Your air multiplier bladeless fan that blasts out heat, could we have a big one that could be used instead of windmills to capture wind energy? That might be far more acceptable to the NIMBYs, and also not so dangerous to birds & bats.
12:32 AM on 06/22/2012
Sorry to say, Mr. Dyson, but they are not listening. The sun is setting on America very quickly. Let's just hope there are no monsters in the night.

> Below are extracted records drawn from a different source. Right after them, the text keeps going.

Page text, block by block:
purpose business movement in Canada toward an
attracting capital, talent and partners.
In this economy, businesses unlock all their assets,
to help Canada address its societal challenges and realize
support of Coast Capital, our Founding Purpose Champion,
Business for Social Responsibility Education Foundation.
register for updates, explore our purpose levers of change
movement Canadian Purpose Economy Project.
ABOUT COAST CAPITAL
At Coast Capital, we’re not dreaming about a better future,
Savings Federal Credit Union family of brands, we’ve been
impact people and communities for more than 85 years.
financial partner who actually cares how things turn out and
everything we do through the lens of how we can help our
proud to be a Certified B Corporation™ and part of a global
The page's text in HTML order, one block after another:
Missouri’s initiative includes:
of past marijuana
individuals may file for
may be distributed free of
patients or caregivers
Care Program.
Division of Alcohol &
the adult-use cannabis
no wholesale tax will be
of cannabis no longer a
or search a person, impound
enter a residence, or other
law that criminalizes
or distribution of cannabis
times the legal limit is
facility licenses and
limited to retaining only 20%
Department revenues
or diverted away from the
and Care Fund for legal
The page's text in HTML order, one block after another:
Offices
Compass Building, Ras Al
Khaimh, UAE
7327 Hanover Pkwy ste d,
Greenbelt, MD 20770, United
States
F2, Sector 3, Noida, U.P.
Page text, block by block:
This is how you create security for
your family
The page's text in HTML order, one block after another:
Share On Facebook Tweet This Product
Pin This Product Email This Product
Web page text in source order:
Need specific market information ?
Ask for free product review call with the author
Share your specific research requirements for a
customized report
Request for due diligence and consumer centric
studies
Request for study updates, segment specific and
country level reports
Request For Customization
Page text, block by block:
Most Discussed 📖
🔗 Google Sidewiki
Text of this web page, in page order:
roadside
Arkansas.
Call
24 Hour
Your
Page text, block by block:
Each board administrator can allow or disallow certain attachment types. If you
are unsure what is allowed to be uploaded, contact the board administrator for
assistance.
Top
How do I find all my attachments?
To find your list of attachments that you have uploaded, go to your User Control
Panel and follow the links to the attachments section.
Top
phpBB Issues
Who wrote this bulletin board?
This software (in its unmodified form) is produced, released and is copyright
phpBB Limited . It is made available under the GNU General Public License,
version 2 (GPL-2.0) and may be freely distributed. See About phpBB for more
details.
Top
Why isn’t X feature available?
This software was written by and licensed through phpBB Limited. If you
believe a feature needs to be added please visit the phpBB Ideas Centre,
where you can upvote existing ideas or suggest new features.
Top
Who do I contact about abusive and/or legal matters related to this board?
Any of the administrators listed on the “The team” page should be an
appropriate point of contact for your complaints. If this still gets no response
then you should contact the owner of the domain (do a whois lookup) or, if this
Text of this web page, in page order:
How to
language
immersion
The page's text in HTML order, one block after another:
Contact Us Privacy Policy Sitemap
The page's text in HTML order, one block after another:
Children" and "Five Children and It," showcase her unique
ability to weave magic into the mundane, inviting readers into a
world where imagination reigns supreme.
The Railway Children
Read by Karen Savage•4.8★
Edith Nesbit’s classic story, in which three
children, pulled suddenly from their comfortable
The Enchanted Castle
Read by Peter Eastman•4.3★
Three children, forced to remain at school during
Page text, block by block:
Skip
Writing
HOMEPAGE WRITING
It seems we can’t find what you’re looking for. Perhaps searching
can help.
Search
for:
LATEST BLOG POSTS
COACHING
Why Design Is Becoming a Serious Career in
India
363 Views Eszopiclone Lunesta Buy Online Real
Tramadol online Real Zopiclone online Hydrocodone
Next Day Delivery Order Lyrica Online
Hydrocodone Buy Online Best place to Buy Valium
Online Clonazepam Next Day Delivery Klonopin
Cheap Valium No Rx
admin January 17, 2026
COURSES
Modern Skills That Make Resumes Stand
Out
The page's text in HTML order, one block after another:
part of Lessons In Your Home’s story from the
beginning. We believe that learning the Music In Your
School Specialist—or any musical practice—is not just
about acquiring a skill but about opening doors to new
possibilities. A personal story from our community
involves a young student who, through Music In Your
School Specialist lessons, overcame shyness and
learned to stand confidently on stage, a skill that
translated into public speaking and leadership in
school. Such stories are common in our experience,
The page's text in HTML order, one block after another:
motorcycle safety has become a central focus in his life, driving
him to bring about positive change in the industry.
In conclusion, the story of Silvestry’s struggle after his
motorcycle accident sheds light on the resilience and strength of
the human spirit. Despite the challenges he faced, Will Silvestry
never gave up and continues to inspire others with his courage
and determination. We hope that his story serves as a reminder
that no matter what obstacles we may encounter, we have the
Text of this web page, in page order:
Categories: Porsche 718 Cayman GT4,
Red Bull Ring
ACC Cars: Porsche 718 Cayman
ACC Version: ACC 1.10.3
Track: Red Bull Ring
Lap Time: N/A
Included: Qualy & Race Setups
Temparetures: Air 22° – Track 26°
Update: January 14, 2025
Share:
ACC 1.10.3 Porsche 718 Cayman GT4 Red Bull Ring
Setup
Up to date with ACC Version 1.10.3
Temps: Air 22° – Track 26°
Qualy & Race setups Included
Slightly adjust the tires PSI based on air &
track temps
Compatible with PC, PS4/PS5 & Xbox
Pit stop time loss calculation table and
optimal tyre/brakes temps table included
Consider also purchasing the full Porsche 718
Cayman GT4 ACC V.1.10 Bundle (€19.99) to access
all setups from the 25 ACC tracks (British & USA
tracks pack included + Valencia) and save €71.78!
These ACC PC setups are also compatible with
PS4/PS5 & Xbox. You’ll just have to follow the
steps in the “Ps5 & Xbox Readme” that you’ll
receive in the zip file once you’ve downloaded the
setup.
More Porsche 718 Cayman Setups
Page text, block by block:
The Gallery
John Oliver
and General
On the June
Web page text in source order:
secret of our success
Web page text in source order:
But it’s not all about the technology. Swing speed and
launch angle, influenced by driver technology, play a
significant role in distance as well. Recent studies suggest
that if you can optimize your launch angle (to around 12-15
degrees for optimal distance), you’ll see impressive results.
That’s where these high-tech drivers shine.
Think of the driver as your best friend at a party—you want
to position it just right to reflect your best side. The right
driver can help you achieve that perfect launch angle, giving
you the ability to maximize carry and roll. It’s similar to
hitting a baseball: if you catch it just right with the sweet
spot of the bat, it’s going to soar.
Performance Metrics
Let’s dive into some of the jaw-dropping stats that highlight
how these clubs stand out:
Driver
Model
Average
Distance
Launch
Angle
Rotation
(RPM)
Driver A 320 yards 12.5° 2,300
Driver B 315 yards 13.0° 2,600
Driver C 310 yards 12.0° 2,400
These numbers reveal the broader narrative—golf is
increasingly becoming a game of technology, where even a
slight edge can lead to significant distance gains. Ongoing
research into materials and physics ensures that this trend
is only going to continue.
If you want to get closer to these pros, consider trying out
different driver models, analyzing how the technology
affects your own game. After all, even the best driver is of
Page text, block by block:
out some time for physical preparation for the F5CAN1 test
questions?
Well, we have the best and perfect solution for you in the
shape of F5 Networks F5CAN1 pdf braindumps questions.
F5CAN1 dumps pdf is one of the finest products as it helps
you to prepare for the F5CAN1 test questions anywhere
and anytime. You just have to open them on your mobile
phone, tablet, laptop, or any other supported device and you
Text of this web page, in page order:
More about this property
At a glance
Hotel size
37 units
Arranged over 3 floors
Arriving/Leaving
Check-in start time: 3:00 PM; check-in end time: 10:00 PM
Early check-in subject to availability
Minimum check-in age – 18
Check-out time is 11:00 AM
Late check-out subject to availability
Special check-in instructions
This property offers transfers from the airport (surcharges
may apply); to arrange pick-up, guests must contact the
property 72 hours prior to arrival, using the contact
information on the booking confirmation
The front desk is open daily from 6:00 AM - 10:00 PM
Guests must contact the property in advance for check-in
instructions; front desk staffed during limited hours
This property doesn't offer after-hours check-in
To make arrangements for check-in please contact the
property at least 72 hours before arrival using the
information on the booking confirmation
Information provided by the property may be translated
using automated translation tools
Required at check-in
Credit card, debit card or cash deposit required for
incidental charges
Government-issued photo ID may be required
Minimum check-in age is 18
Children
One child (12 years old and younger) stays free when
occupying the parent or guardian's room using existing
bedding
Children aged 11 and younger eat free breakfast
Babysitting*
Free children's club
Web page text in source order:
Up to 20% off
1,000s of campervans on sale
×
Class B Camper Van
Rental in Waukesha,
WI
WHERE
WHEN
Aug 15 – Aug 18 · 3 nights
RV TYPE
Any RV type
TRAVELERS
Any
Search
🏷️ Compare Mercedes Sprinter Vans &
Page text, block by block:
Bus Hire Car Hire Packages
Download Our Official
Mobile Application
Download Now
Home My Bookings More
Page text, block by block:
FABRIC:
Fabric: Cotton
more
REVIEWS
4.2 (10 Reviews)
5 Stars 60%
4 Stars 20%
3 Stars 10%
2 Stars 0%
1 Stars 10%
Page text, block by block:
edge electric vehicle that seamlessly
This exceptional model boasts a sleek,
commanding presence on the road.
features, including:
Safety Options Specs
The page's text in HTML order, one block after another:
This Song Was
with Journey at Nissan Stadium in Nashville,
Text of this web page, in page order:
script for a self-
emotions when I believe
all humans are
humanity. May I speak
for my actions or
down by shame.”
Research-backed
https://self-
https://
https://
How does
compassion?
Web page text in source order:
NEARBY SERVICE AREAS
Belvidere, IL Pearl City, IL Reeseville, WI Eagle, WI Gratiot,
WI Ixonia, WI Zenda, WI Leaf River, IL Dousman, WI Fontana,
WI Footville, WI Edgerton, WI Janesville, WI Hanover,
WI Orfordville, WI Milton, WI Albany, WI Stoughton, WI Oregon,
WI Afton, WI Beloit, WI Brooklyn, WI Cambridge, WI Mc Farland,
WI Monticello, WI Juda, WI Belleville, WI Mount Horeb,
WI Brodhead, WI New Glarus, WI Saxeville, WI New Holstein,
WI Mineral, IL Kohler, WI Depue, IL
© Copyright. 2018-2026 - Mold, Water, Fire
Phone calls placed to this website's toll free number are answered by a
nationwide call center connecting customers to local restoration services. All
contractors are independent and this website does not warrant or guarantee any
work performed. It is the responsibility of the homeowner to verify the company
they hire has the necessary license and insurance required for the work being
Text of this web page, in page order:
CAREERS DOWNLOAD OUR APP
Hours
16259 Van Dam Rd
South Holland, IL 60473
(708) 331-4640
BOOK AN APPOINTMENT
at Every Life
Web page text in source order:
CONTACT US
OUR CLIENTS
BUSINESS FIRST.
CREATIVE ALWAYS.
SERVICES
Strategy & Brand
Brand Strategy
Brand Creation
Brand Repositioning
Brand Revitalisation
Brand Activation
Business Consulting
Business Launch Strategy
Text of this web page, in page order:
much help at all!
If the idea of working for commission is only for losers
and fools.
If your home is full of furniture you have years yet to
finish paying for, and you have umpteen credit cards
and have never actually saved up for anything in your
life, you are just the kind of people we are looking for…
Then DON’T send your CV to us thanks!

Love the vacuums, by the way.

How about a filterless shop-vac?
07:32 AM on 06/22/2012
Agreed with you about the idea of learning by doing (meaning doing "practical" things) and also with the idea of learning from failure. But the point is how do we change schools? How do we know a child knows enough so he or she can fully understand what she reads, for example? School system should be completely changed, and well that would be take years and years.
And it is not only in Usa where confidence in public school system is failing, it is in many places round the world. But I think there is also something behind the idea that public schools are bad.
05:28 PM on 06/22/2012
A lot of that responsibility rests with the parents. I keep saying that schools are the child's last hope if something goes wrong at home. But they are only a hope and last ditch effort. They can not make up for when things go really wrong. Good teachers can sometimes salvage bad lives and elevate mediocre ones somewhat. They can not pass excellent habits on to every child. Only the parents can do it... some parents can do it. Mostly the ones that have inherited these skills from their own parents.

Having said that, we have actively destroyed the US school system with politicking. Educators know how to educate properly. There is 150 years of theory and well tested practice available to them. But if we don't let them, and we don't, then they are not to be made responsible for the mess that local and government politics has made out of the US school system.